RECORDS FOR THE EXERCISE:
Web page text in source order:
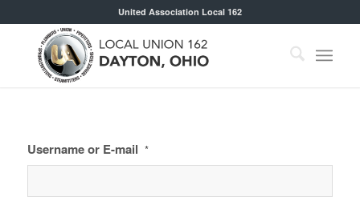
United Association Local 162
Username or E-mail *
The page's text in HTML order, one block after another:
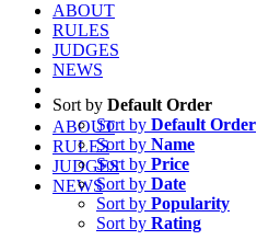
ABOUT
RULES
JUDGES
NEWS
ABOUT
RULES
JUDGES
NEWS
Sort by Default Order
Sort by Default Order
Sort by Name
Sort by Price
Sort by Date
Sort by Popularity
Sort by Rating
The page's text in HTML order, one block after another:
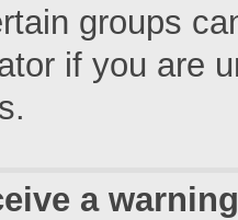
groups
if you are
a
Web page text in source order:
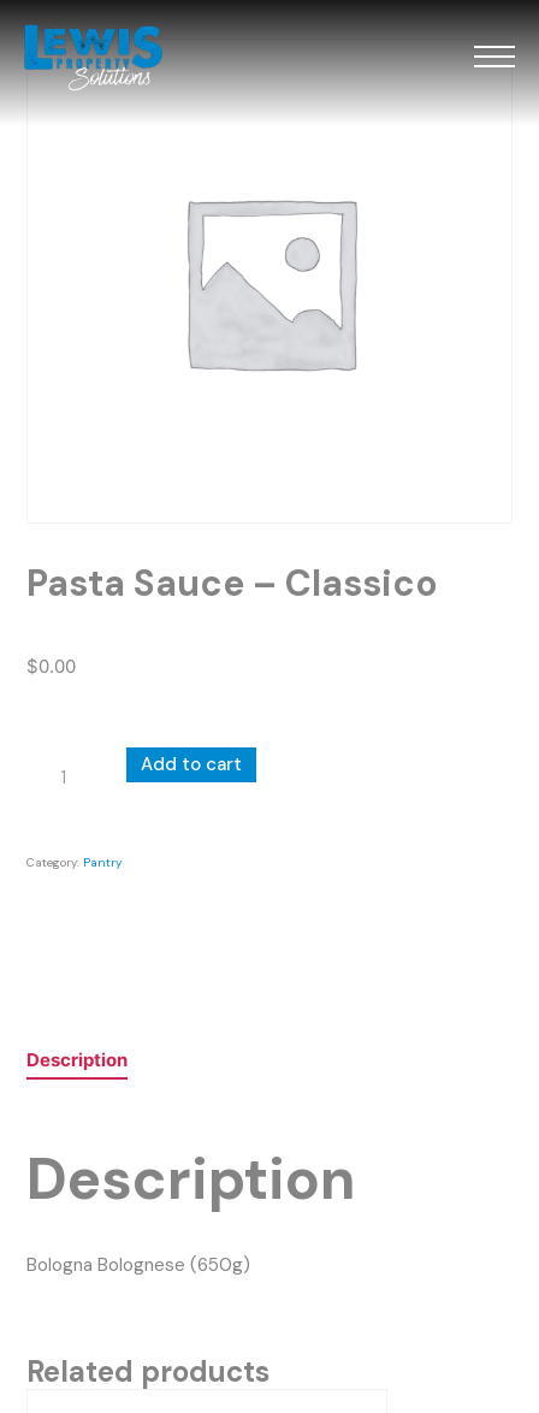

ABOUT THIS TASK: For this exercise, transcribe the data exactly but without its pictures.

RESPONSE AREA:
Web page text in source order:
United Association Local 162
Username or E-mail *
The page's text in HTML order, one block after another:
ABOUT
RULES
JUDGES
NEWS
ABOUT
RULES
JUDGES
NEWS
Sort by Default Order
Sort by Default Order
Sort by Name
Sort by Price
Sort by Date
Sort by Popularity
Sort by Rating
The page's text in HTML order, one block after another:
groups
if you are
a
Web page text in source order:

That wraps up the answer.